Since craftsman stopped buying from Emerson electric, they are no longer a viable source for power tools in my book. The old craftsman is now Rigid. They tend to be a bit better but in my opinion are also not really professional grade. I also am not a Rikon fan.. for the money, look at Grizzly, Jet, or Steel City. If you save a bit more, Powermatic is also great.


----------



## rikkor (Oct 17, 2007)

I will not buy anymore Craftsman tools. They have really gone K-Mart. I have a Grizzly 14" that I am quite happy with.


----------



## Hawgnutz (Mar 29, 2007)

Yes, Rikkor, I will not buy any new Craftsman tools, except those not available elsewhere, such as the 7 1/4" miter saw and their smaller biscuit joiner. There quality has really gone downhill these last years.

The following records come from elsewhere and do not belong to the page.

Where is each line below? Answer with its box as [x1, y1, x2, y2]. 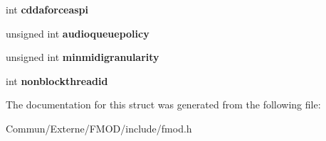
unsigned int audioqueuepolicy [6, 26, 149, 40]
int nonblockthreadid [6, 73, 108, 88]
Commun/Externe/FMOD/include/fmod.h [6, 120, 192, 135]
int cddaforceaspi [6, 2, 89, 16]
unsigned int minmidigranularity [6, 50, 159, 64]
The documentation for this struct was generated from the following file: [6, 97, 321, 112]
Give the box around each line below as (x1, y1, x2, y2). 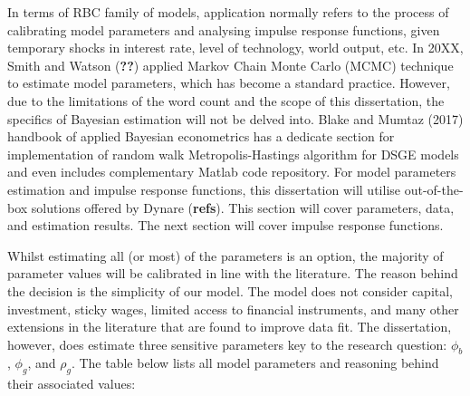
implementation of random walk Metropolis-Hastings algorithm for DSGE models (7, 144, 459, 163)
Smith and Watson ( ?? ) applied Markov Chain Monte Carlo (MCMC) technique (7, 55, 454, 74)
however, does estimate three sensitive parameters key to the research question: (7, 334, 447, 353)
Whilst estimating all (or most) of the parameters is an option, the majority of (7, 246, 444, 265)
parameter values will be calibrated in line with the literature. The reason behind (7, 264, 458, 283)
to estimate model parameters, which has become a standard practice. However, (7, 73, 450, 92)
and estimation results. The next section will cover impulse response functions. (7, 216, 444, 235)
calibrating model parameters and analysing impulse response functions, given (7, 20, 440, 39)
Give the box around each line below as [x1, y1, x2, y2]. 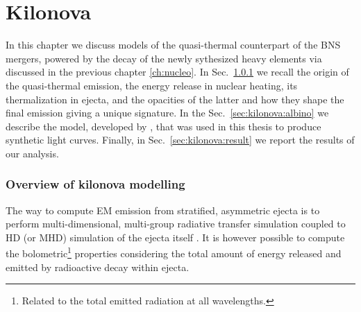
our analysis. [6, 146, 59, 160]
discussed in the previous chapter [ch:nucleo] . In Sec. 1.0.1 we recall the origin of [6, 64, 349, 79]
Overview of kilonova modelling [6, 175, 185, 193]
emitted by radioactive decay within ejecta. [6, 259, 190, 274]
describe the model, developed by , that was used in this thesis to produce [6, 119, 321, 133]
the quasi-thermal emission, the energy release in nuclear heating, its [6, 78, 298, 92]
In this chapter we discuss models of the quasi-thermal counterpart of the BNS [6, 37, 341, 52]
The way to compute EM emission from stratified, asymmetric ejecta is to [6, 202, 320, 217]
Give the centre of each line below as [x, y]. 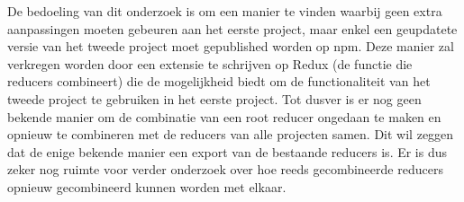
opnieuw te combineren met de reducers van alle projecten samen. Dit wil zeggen [231, 134]
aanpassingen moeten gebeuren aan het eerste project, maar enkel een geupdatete [232, 28]
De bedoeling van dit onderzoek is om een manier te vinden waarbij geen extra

Yes, Hunter, I will take a loss on selling it, but quality is worth a hit in the wallet. I don't live near a Grizzly store and their shipping costs kinda make me hesitant. I would rather drive drive to Tucson and buy one I can see in use at Wodcraft. But I will not hesitate to buy a Grizzly. here customer service is GREAT!

God Bless,
Hawg


----------



## sIKE (Feb 14, 2008)

I have just about stopped by anything Craftsman that is powered. I still like to buy the hand tools though.


----------



## jim1942 (Feb 14, 2009)

I bought this saw about a year ago. Fair saw but really hard to set the lower guides. Almost have to remove the table to change blade and reset guides. Glad I kept my old saw. I keep a 1/8 blade on the old and the larger blade on this and it seems to work out okay.
Along with lots of other folks this will be my last craftsman power tool. sad…...........


----------



## knotscott (Feb 27, 2009)

Hi Hawg - I've had this 12" BS for a couple of years now. AFAIK, it's made by Richen Enterprises who also makes the Rikon. If you look at the schematics for both, there are several shared parts.

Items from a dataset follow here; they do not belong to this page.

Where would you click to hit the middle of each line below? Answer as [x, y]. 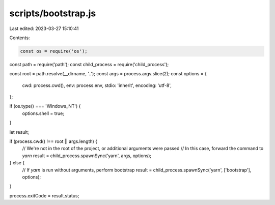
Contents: [20, 38]
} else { [17, 163]
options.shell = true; [43, 113]
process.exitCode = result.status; [44, 195]
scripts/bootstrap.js [53, 13]
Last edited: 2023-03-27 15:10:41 [44, 28]
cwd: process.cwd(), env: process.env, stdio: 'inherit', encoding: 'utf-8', [97, 85]
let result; [19, 132]

My experience with this saw has been really good. I'm consider adding a review of it here also…I'd rate it a solid 4 Stars. I agree that the bearings are not high quality, but I replaced them all for under $10 in about 15 minutes. All's well now. I have 3 different Timberwolf blades for it, and it'll cut well to it's capacity limits. The fence is functional, it has a large cast iron table, and with the proper blade, it'll resaw to it's full 7" height with a reasonable feedrate. It's no Minimax, and no doubt it won't hang with the upper end 14-17" saws on the market, but nor do I expect it too. My shop is small, and my budget is typically tight. The 22400 fit the bill and the budget….it replaced a 9" Ryobi, and has done really well by me. Their 14" model has a fairly large happy following too.

This was the 2nd major Craftsman tool purchase for me…the other being the Craftsman (Orion) 22124 hybrid saw, that was super. I think some of the newer Craftsman tools are extremely competitive if you can swing a good sale price. I've since upgraded the table saw to a 3hp cabinet saw, but there are still aspects of the 22124 hybrid that I still miss.


----------